***** Recorded information *****
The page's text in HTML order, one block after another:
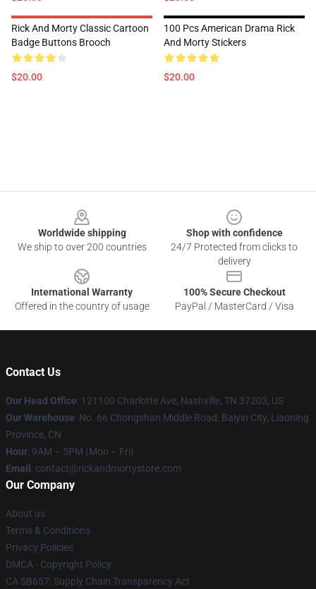
Rick And Morty Classic Cartoon
Badge Buttons Brooch
$20.00
100 Pcs American Drama Rick
And Morty Stickers
$20.00
Worldwide shipping
We ship to over 200 countries
Shop with confidence
24/7 Protected from clicks to
delivery
International Warranty
Offered in the country of usage
100% Secure Checkout
PayPal / MasterCard / Visa
Contact Us
Our Head Office: 121100 Charlotte Ave, Nashville, TN 37203, US
Our Warehouse: No. 66 Chongshan Middle Road, Baiyin City, Liaoning
Province, CN
Hour: 9AM – 5PM (Mon – Fri)
Email : contact@rickandmortystore.com
Our Company
About us
Terms & Conditions
Privacy Policies
DMCA - Copyright Policy
CA SB657: Supply Chain Transparency Act
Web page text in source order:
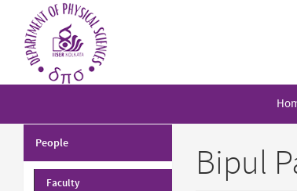
content
People
Faculty
Bipul
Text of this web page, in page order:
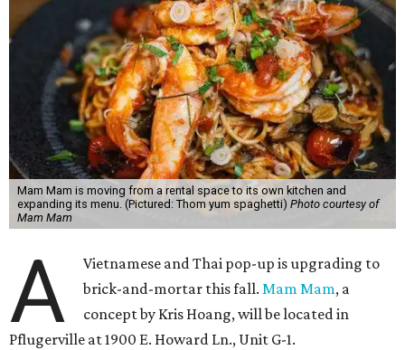
Mam Mam is moving from a rental space to its own kitchen and
expanding its menu. (Pictured: Thom yum spaghetti) Photo courtesy of
Mam Mam
A
Vietnamese and Thai pop-up is upgrading to
brick-and-mortar this fall.Mam Mam, a
concept by Kris Hoang, will be located in
Pflugerville at 1900 E. Howard Ln., Unit G-1.
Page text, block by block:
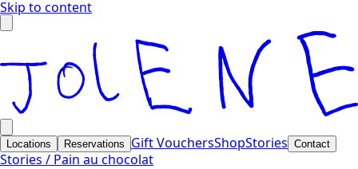
Skip to content
Locations Reservations Gift VouchersShopStories Contact
Stories / Pain au chocolat
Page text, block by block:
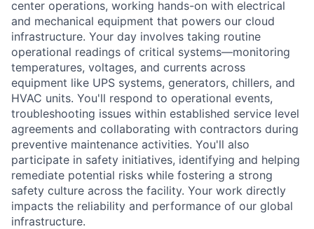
*****
* **Exercise brief**:
Please copy the data above character for character, skipping any pictures.

* **Answer to this task**:
The page's text in HTML order, one block after another:
Rick And Morty Classic Cartoon
Badge Buttons Brooch
$20.00
100 Pcs American Drama Rick
And Morty Stickers
$20.00
Worldwide shipping
We ship to over 200 countries
Shop with confidence
24/7 Protected from clicks to
delivery
International Warranty
Offered in the country of usage
100% Secure Checkout
PayPal / MasterCard / Visa
Contact Us
Our Head Office: 121100 Charlotte Ave, Nashville, TN 37203, US
Our Warehouse: No. 66 Chongshan Middle Road, Baiyin City, Liaoning
Province, CN
Hour: 9AM – 5PM (Mon – Fri)
Email : contact@rickandmortystore.com
Our Company
About us
Terms & Conditions
Privacy Policies
DMCA - Copyright Policy
CA SB657: Supply Chain Transparency Act
Web page text in source order:
content
People
Faculty
Bipul
Text of this web page, in page order:
Mam Mam is moving from a rental space to its own kitchen and
expanding its menu. (Pictured: Thom yum spaghetti) Photo courtesy of
Mam Mam
A
Vietnamese and Thai pop-up is upgrading to
brick-and-mortar this fall.Mam Mam, a
concept by Kris Hoang, will be located in
Pflugerville at 1900 E. Howard Ln., Unit G-1.
Page text, block by block:
Skip to content
Locations Reservations Gift VouchersShopStories Contact
Stories / Pain au chocolat
Page text, block by block:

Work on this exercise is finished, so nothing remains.